PRIME Minister Ahmed Nazif has denied rumours that the Government is planning to raise the prices of oil products in Egypt, stressing that diesel shortages in some governorates would end within a fewdays.
BON APPETIT: Prime Minister Ahmed Nazif and Minister of Trade and Industry Rashid Mohamed Rashid (R) tasting some baked cookies at while opening a new bakery in Minya yesterday.
"This is a logistic crisis now being investigated by the Ministry of Oil. It will end soon," Nazif said yesterday in a Governors' Council meeting in theUpper Egyptian town of Minya.
He added that the Government had no plans to raise oil prices. "These are rumours. The evidence is that some governorates have no problems with getting oil products," Nazif added.

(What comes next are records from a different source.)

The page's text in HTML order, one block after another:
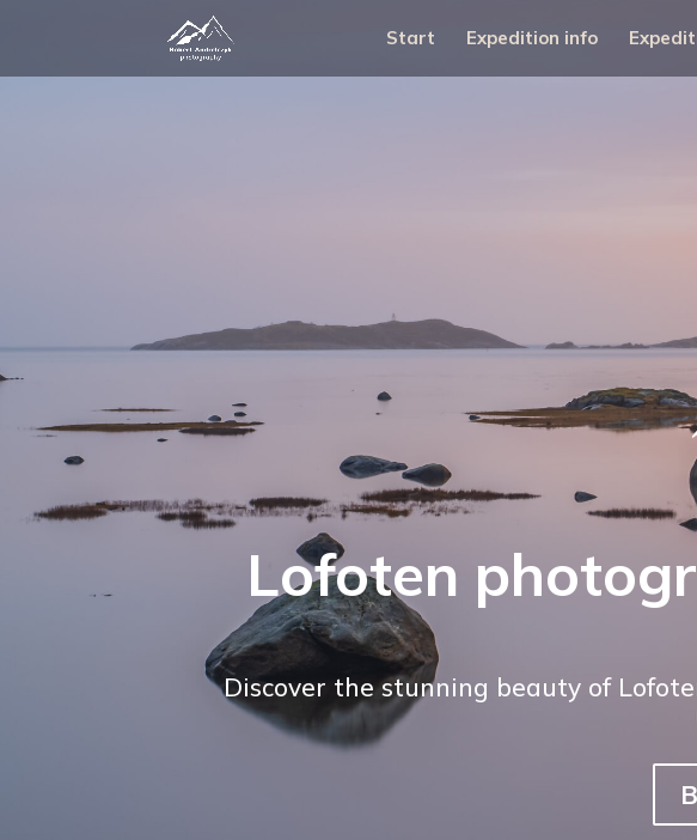
Start Expedition info
Lofoten
Discover the stunning beauty of
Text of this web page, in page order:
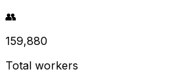
👥
159,880
Total workers
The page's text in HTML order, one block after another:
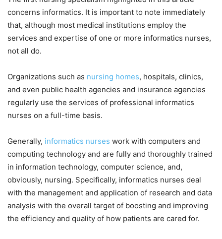
concerns informatics. It is important to note immediately
that, although most medical institutions employ the
services and expertise of one or more informatics nurses,
not all do.
Organizations such as nursing homes, hospitals, clinics,
and even public health agencies and insurance agencies
regularly use the services of professional informatics
nurses on a full-time basis.
Generally, informatics nurses work with computers and
computing technology and are fully and thoroughly trained
in information technology, computer science, and,
obviously, nursing. Specifically, informatics nurses deal
with the management and application of research and data
analysis with the overall target of boosting and improving
the efficiency and quality of how patients are cared for.
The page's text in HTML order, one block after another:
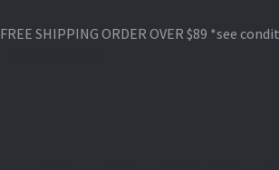
navigation
content
FREE SHIPPING ORDER OVER $89 *see

Long queues of cars jammed petrol stations in Greater Cairo governorates and some in the Delta three days ago. while a Ministry of Oil official maintained that some media outlets were behind the spread of rumours over prices raise.
"There is no crisis. It's a matter of fear after false news that the prices will go up," Mahmoud Nazim, the deputy oil minister, said yesterday.

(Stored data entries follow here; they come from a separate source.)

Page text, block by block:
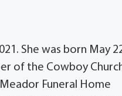
She was born May
of the Cowboy
Funeral Home
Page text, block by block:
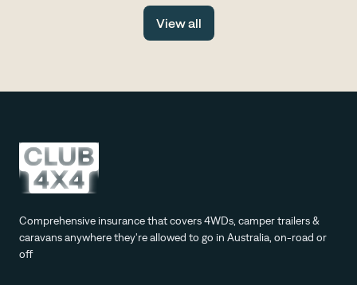
drive, with fewer tourists, more space and all the same
View all
Comprehensive insurance that covers 4WDs, camper trailers &
caravans anywhere they're allowed to go in Australia, on-road or
off
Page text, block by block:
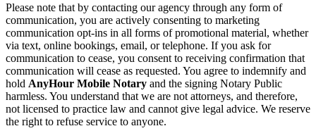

He urged diesel consumers not to be taken in by rumours and to maintain their daily fuelling habits.
Egypt's oil sector produces 40 million litre of diesel a day for local consumption, of which around 75 per cent is locally produced, while the rest is imported, according to Nazim.

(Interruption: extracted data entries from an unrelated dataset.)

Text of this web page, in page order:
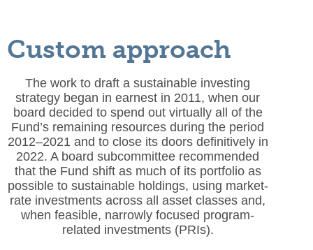
Custom approach
The work to draft a sustainable investing
strategy began in earnest in 2011, when our
board decided to spend out virtually all of the
Fund’s remaining resources during the period
2012–2021 and to close its doors definitively in
2022. A board subcommittee recommended
that the Fund shift as much of its portfolio as
possible to sustainable holdings, using market-
rate investments across all asset classes and,
when feasible, narrowly focused program-
related investments (PRIs).

"We have already pushed additional amounts of diesel into markets during the last week. Everything will be OK within three to four days," the official added.
A number of tour-bus drivers have complained they could not meet their travel itineraries due to the ongoing shortages in Cairo, Giza, Gharbia and Kafr el-Sheikh.
In Qalubia, one of the Greater Cairo governorates, seven bakeries lodged complaints with police against the manager of a local gas station, alleging that the latter had charged them LE25 ($4) – instead of the usual rate of LE22 – per jerry can of diesel.
One official at the State-run General Petroleum Authority attributed the supply shortage to the crop-harvesting season
currently underway, when overall demand usually increases by some 15 per cent.
However, according to Hossam Arafat, the Head of the fuel department at the Egyptian Federation of Chambers of Commerce, overall diesel stocks have fallen by as much as 40 per cent compared to the same period last year.